Al escuchar los disparos y los gritos, en el resto de las instalaciones de la escuela, alumnos y profesores buscaron refugio, temiendo que el o los atacantes -no tenían idea de lo que estaba pasando- fueran a dispararles también. Entre ellos, aterrorizado, se encontraba un chico de 8 años que con el tiempo se convertiría en uno de los tenistas más famosos de la historia. Se llamaba Andy Murray.

El recuerdo de Andy Murray
Andy y su hermano mayor Jamie, de 10 años, salieron físicamente ilesos de la masacre de Dunblane, pero con graves secuelas psíquicas, como muchos otros sobrevivientes. Años después, Andy contó que iba caminando hacia el gimnasio cuando empezaron a sonar los disparos y entonces, por puro reflejo, corrió hacia la oficina del director de la Escuela y se escondió debajo de una mesa.
A pesar de que estuvo bajo tratamiento psicológico, no podía superar el trauma que le causó la muerte de sus compañeros de escuela, a lo que se sumó el dolor por la separación de sus padres. Paradójicamente, eso sería determinante para su carrera deportiva porque, al ver que su hijo no se recuperaba, la madre de Andy, Judy, decidió alejarlo de Dunblane y lo envió a Barcelona, donde a los 14 años el futuro número uno del mundo comenzó entrenarse en la Academia Sánchez Casal, fundada por los ex tenistas Emilio Sánchez vicario y Sergio Casal. Allí se hizo jugador profesional.
Durante años, Murray no pudo hablar de las huellas que le dejó la masacre que Hamilton perpetró en su escuela. Lo hizo recién cuando, ya un tenista consagrado, publicó su autobiografía en 2009. “Varios de mis amigos murieron, sólo tengo pequeños recuerdos de aquel día, también recuerdo que minutos antes cantamos canciones en clase”, recordó durante la presentación del libro.

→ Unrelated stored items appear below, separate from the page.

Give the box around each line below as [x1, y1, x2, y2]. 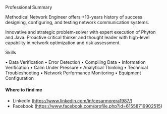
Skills [5, 50, 17, 55]
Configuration [5, 75, 34, 81]
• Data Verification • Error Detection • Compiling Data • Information [5, 59, 146, 65]
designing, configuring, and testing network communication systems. [5, 20, 150, 25]
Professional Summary [5, 5, 52, 10]
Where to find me [5, 86, 42, 92]
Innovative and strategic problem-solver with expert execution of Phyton [5, 29, 156, 35]
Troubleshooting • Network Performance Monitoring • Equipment [5, 70, 141, 76]
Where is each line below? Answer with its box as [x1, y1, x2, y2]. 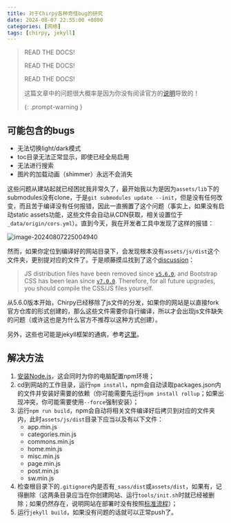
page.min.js [27, 459, 61, 467]
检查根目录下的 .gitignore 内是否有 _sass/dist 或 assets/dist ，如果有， [17, 482, 216, 490]
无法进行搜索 [17, 161, 54, 170]
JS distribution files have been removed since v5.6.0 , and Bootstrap [23, 269, 218, 278]
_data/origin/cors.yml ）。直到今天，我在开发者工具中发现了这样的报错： [7, 219, 214, 227]
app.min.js [27, 422, 57, 431]
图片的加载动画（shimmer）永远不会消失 [17, 170, 133, 178]
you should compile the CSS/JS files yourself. [23, 284, 154, 293]
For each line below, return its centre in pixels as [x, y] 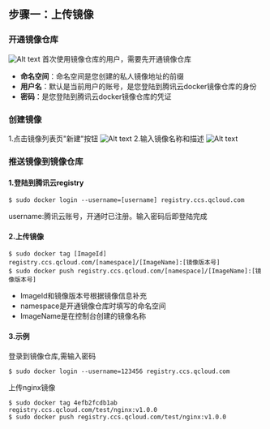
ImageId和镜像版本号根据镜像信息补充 [84, 296]
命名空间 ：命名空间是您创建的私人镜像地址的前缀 [102, 76]
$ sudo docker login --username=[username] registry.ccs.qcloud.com [126, 200]
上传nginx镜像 [32, 387]
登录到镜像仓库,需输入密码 [52, 356]
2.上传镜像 [26, 236]
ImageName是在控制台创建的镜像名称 [83, 316]
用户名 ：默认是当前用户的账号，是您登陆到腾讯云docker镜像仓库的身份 [138, 86]
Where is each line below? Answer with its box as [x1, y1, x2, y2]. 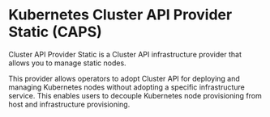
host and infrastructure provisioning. [8, 99, 131, 109]
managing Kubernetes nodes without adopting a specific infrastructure [8, 82, 245, 92]
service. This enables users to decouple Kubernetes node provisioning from [8, 90, 262, 100]
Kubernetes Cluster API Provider [8, 6, 233, 24]
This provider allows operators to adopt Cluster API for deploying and [8, 73, 241, 83]
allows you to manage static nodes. [8, 58, 127, 68]
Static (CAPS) [8, 23, 103, 41]
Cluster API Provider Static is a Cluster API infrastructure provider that [8, 49, 242, 59]
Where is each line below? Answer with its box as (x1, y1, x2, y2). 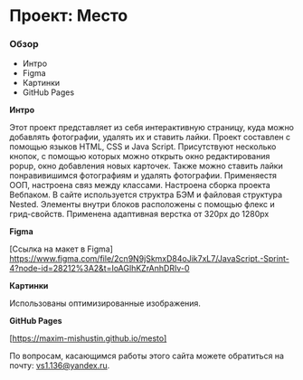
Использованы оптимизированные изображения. (9, 298, 202, 309)
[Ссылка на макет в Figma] (9, 243, 113, 254)
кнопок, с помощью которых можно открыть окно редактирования (9, 151, 270, 162)
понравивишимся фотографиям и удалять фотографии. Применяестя (9, 170, 278, 181)
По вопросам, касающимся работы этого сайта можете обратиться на (9, 350, 285, 362)
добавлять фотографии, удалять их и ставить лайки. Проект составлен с (9, 132, 291, 143)
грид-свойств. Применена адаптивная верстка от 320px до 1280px (9, 209, 270, 220)
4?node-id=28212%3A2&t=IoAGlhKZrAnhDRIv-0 (9, 263, 190, 274)
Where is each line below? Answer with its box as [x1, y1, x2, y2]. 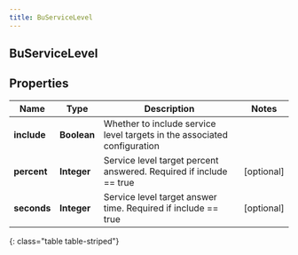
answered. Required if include [103, 165, 228, 178]
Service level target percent [103, 154, 219, 166]
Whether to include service [103, 117, 216, 130]
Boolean [59, 128, 96, 140]
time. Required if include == [103, 202, 219, 214]
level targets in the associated [103, 128, 228, 140]
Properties [9, 76, 69, 92]
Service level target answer [103, 190, 217, 203]
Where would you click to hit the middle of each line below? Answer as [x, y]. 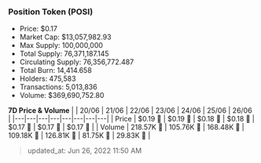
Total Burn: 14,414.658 [55, 71]
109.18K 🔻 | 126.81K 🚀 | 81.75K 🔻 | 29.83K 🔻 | [79, 136]
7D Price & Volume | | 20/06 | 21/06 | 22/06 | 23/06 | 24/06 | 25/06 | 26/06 [130, 110]
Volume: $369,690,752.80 [62, 96]
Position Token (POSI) [51, 12]
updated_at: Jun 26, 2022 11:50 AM [85, 150]
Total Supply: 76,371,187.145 [64, 54]
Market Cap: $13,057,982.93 [65, 37]
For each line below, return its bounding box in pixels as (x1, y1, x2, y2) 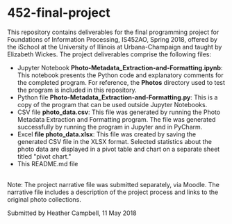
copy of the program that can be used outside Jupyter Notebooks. (17, 100, 208, 109)
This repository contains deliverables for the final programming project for (7, 28, 219, 36)
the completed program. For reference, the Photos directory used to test (17, 78, 226, 86)
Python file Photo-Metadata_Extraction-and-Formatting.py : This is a (17, 93, 218, 102)
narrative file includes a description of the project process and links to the (7, 188, 219, 196)
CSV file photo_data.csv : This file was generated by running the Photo (17, 108, 221, 116)
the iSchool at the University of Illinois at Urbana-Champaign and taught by (7, 42, 222, 51)
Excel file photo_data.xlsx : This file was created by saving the (17, 130, 197, 138)
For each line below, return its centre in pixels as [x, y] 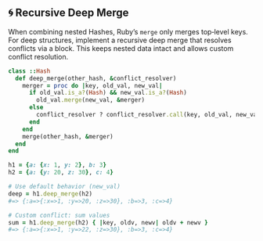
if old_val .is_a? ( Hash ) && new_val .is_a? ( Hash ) [108, 93]
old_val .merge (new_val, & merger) [91, 100]
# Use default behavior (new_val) [65, 187]
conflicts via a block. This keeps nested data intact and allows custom [121, 48]
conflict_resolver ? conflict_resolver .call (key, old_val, [135, 115]
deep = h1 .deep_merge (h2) [50, 194]
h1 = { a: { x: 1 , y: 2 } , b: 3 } [58, 165]
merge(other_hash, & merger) [68, 136]
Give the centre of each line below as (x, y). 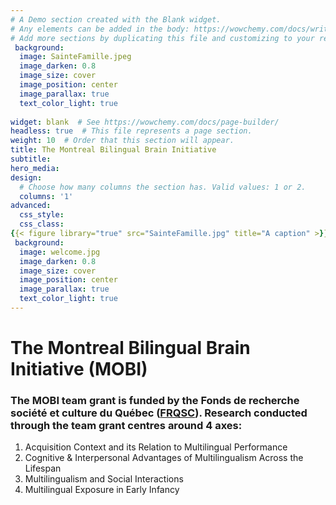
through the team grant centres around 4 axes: (126, 425)
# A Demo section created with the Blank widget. (116, 19)
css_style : (42, 215)
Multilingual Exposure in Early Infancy (102, 490)
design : (26, 177)
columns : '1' (46, 196)
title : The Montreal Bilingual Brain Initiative (113, 150)
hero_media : (35, 168)
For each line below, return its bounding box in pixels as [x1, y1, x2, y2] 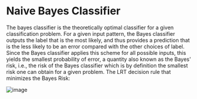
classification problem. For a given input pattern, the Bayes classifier [6, 30, 175, 37]
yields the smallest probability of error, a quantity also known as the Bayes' [6, 55, 192, 63]
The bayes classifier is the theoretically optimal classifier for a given [6, 24, 174, 31]
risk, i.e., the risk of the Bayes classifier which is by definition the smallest [6, 61, 189, 69]
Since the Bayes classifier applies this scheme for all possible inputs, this [6, 49, 187, 56]
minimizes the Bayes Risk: [6, 75, 71, 82]
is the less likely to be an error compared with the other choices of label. [6, 43, 184, 50]
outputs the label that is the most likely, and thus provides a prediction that [6, 36, 190, 44]
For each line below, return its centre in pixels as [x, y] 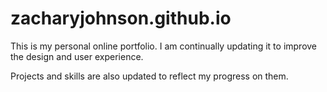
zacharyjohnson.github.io [121, 18]
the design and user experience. [77, 56]
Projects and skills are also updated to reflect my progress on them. [149, 76]
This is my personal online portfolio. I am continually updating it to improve [164, 46]
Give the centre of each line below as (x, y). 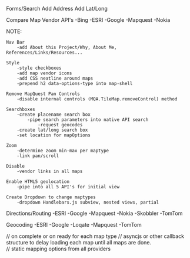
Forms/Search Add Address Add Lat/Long (57, 9)
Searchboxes (21, 109)
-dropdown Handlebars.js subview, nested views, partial (88, 203)
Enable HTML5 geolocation (38, 182)
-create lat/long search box (52, 130)
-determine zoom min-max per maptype (63, 151)
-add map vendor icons (44, 73)
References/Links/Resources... (44, 53)

También reveló que, tanto él como su familia, no solo conocían a Hamilton sino que tenían una relación bastante estrecha con el frustrado boy scout. “Lo más extraño era que conocíamos al tipo. Había estado en el coche de mi mamá. Obviamente es raro pensar que hay un asesino en tu coche, sentado al lado de tu madre. Esta es probablemente una de las razones por las que no quiero volver la vista atrás. Es tan incómodo pensar que fue alguien que conocíamos de los Boys Club... solíamos ir al club y divertirnos. El averiguar que el asesino formaba parte del club fue algo que mi cerebro no podía asimilar. Yo podría haber sido uno de esos niños”, contó.
Cuando la directora Olivia Cappuccini lo entrevistó para su documental Andy Murray: resurfacing, dejó en claro lo clave que fue el tenis para que pudiera superar el trauma que le había dejado la masacre: “Siempre me preguntan por qué el tenis es tan importante para mí. En principio, está lo que pasó en Dunblane. En los doce meses siguientes a la matanza, mis padres se separaron. Fue un momento muy difícil para nosotros, que no entendíamos muy bien lo que pasaba. Por eso, cuando jugaba al tenis, sentía que me podía escapar un poco de todos esos problemas”, explicó.